We used ArcGIS 10.3 (ESRI, Redlands, CA, USA) to plot and summarize python movement paths. We calculated mean movement distance per day per snake and net distance moved at 2 months, 6 months, 1 year, and final net distance moved within 1 year. We calculated net distance moved by quantifying the straight-line distance between the observed location and the release site [41]. We also investigated differences in movement behavior (net distance and mean distance moved per day) among clutches using ANOVA. Mean distance moved per day was calculated by dividing the net distance moved between locations by the number of days between locations. We presented the maximum observed net distance moved after 2 years, but we do not present mean distance moved per day after 1 year because snakes were too infrequently located for this measurement to be meaningful (located only once per month).

We used ArcGIS 10.3 and R statistical software to assess behavior of individuals released on or close to habitat boundaries (applicable to U and AF clutches). We plotted python movement within different land cover categories using ArcGIS 10.3 and Land Use / Land Cover data from Florida Cooperative Land Cover Map, version 3.0 and merged additional geospatial data on canals and ditches from the South Florida Water Management District and direct observation in the field.

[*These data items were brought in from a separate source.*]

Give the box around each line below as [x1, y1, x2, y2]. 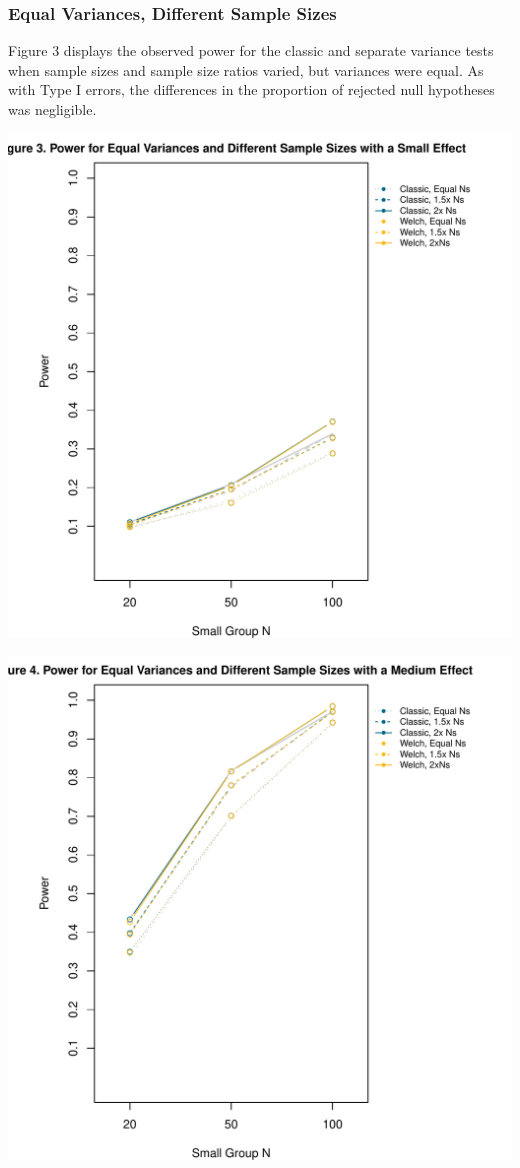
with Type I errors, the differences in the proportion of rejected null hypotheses [8, 79, 495, 100]
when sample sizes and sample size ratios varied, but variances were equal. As [8, 59, 484, 80]
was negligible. [8, 99, 97, 119]
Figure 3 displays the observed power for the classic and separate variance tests [8, 40, 494, 61]
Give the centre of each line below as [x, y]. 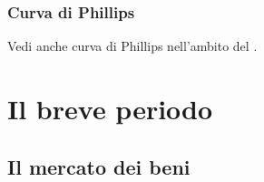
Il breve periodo [110, 108]
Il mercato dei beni [99, 166]
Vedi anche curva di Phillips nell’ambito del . [132, 46]

For all clutches, we tested the movement bearings of snakes 10-days post release (when the majority of snakes had moved at least 10 m from the clutch site) to determine whether the initial movement from the clutch site was significantly different from random. We predicted that snakes released in homogenous habitat would disperse randomly from the clutch site (FW and UP), while we predicted that snakes released at habitat boundaries (AF and U) would orient toward preferred habitat. The snakes from the AF clutch were released at a habitat boundary of agricultural fields and forested wetland; north and east of the clutch site contained agricultural canal systems and south of the clutch site contained herbaceous/woody wetland. We used the V-test to determine whether the initial movement bearings of snakes were significantly oriented toward wetland habitat (south of the clutch site) or canal systems (north/east of the clutch site). The AF clutch was released in close proximity to canals and wetland habitat. We conducted a V-test to determine whether the initial movement bearings of snakes were oriented toward wetland habitat or canal systems (north of the clutch site).

We conducted an additional analysis for the U clutch to determine whether snakes avoided high-intensity urbanized habitat. The U clutch was released in proximity to, but not directly adjacent to, high-intensity urbanized habitat. We investigated habitat boundary behavior in response to high-intensity urbanization using a Monte Carlo approach by generating 1000 random walk paths for each snake using the empirical distribution of step sizes and starting each simulated snake at the release location of the python clutch [42]. Using an alpha of 0.05, we rejected the null hypothesis of no response to habitat boundary if the observed number of habitat crossings by each python fell into the lower 5% of the frequency distribution of number of boundary crossing events from the randomized paths.